More recently, however, academics have debated some of the theory's pitfalls. A 2004 study by Harvard University professor Robert Sampson and University of Michigan professor Stephen Raudenbush, published in Social Psychology Quarterly, raised some eyebrows. After a comprehensive look at 196 census tracts in Chicago and a survey of more than 3,000 randomly selected people, the study found that people's perception of disorder was linked to a neighborhood's race and class makeup rather than the actual level of disorder. The findings held more or less true across racial lines: whites, blacks and Latinos all made those observations.
"That's why people can see three black kids on a corner and automatically assume" it's a problem, Sampson said in a recent phone interview.
"Whereas they see three white kids, they don't think about it. Whether people perceive disorder to be a problem is not a function of how much disorder there is but who lives in the neighborhood," he said.
Weber said he doesn't see certain neighborhoods getting branded as having more disorder because of who lives in them.
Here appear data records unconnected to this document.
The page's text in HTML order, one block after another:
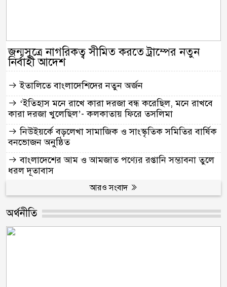
জন্মসূত্রে নাগরিকত্ব সীমিত করতে ট্রাম্পের নতুন
নির্বাহী আদেশ
ইতালিতে বাংলাদেশিদের নতুন অর্জন
‘ইতিহাস মনে রাখে কারা দরজা বন্ধ করেছিল, মনে রাখবে
কারা দরজা খুলেছিল’- কলকাতায় ফিরে তসলিমা
নিউইয়র্কে বড়লেখা সামাজিক ও সাংস্কৃতিক সমিতির বার্ষিক
বনভোজন অনুষ্ঠিত
বাংলাদেশের আম ও আমজাত পণ্যের রপ্তানি সম্ভাবনা তুলে
ধরল দূতাবাস
আরও সংবাদ
অর্থনীতি

"People of all races are getting involved and asking us to do this," Weber said. "The worst criticism is for them to say we're neglecting an area."
Future plans
Roanoke city officials say there will be plenty of activity in the coming months and years.
"We're taking baby steps," said Rakes, the fire marshal. "We wanted to roll out three things and do them at 90 percent instead of 10 things at 25 percent."
Stephens, the prosecutor who will be dedicated full time to these issues, is planning on a busier schedule in the coming months as the city looks to prosecute more offenses.
"A lot of this is going to be feeling our way as we go along," Stephens said.
Future plans also call for the city to look at more solid waste issues and eventually find a way to better enforce zoning ordinances.
Caldwell said he's proud the city didn't get aggressive on code enforcement in response to a major problem and community uproar. The city could be a leader in the Roanoke Valley, Caldwell said.
"What we're doing now," he said, "everybody better look."